Up to and including the line that contains "four criteria are", repeat the entries below exactly from the first line on. Do not carry over any pictures.

────────────────────

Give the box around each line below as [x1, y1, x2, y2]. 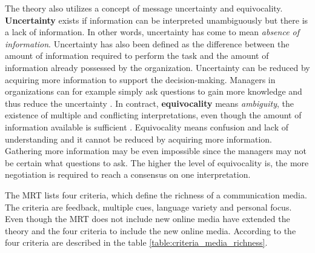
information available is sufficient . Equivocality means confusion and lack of [5, 120, 289, 133]
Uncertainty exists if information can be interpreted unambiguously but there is [5, 13, 308, 26]
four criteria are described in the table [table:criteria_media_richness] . [5, 236, 268, 249]
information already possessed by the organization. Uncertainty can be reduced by [5, 61, 310, 73]
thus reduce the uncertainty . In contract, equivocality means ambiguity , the [5, 96, 294, 109]
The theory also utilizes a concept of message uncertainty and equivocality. [5, 2, 283, 14]
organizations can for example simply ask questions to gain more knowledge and [5, 85, 302, 98]
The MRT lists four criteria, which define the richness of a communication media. [5, 188, 307, 201]
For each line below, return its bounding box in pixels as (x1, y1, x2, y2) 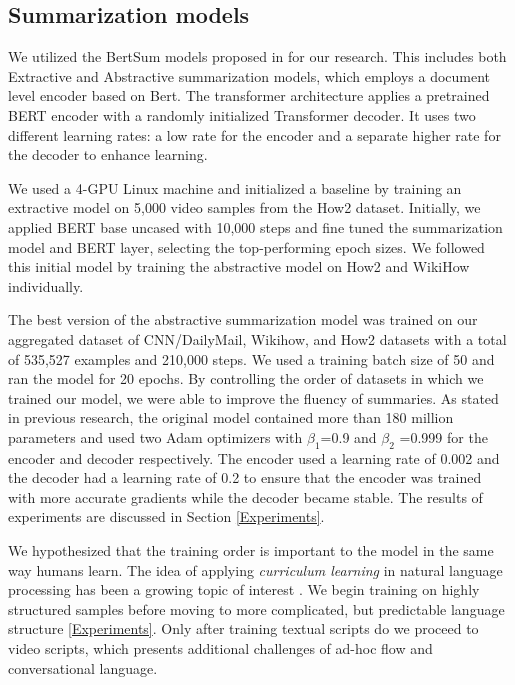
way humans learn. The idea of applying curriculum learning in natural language (8, 559, 503, 580)
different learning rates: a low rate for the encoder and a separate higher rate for (8, 124, 501, 145)
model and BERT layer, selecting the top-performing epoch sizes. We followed (8, 236, 485, 257)
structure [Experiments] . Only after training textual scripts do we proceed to (8, 618, 479, 639)
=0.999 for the (399, 426, 488, 447)
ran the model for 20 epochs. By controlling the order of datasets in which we (8, 368, 484, 389)
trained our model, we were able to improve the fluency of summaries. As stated (8, 387, 499, 408)
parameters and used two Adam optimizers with (8, 426, 303, 447)
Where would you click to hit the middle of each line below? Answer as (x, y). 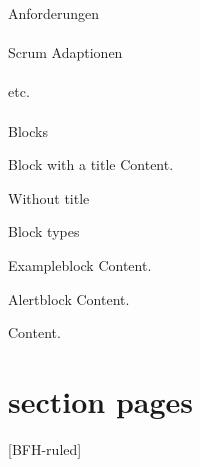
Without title (49, 197)
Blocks (28, 130)
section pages (101, 400)
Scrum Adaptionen (65, 52)
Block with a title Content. (91, 164)
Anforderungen (54, 13)
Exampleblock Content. (80, 264)
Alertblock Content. (69, 298)
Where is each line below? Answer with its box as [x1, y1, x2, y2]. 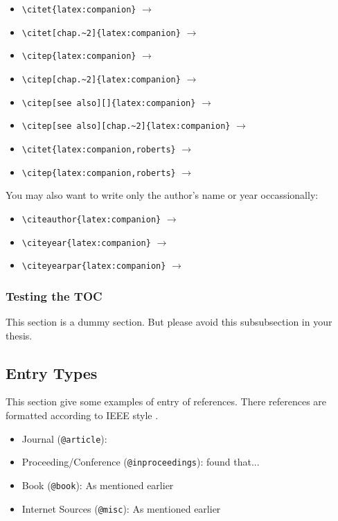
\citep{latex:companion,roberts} [21, 168, 176, 178]
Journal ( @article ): [21, 431, 107, 445]
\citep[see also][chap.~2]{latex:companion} [21, 121, 231, 132]
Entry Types [6, 362, 98, 383]
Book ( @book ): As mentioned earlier [21, 477, 174, 492]
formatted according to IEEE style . [6, 408, 159, 423]
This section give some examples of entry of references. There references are [6, 394, 327, 409]
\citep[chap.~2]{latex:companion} [21, 74, 181, 85]
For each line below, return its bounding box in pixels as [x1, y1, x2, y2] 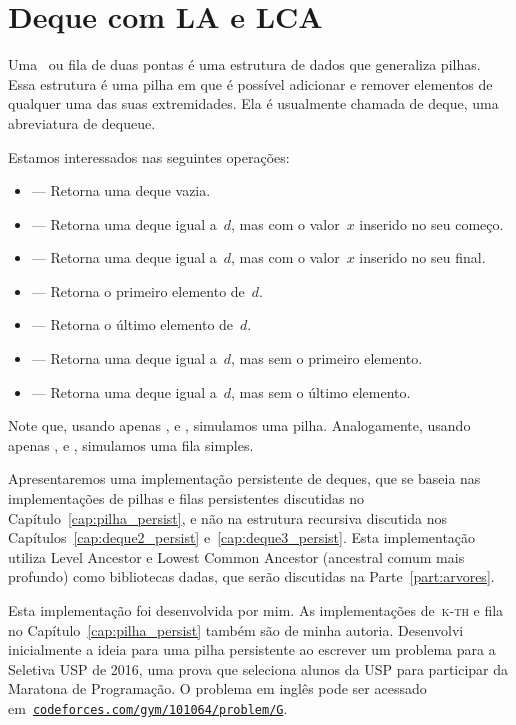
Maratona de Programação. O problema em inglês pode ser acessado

────────────────────

# EXERCISE RESULT
Give the box around each line below as [x1, y1, x2, y2]. 
information available is sufficient . Equivocality means confusion and lack of [5, 120, 289, 133]
Uncertainty exists if information can be interpreted unambiguously but there is [5, 13, 308, 26]
four criteria are described in the table [table:criteria_media_richness] . [5, 236, 268, 249]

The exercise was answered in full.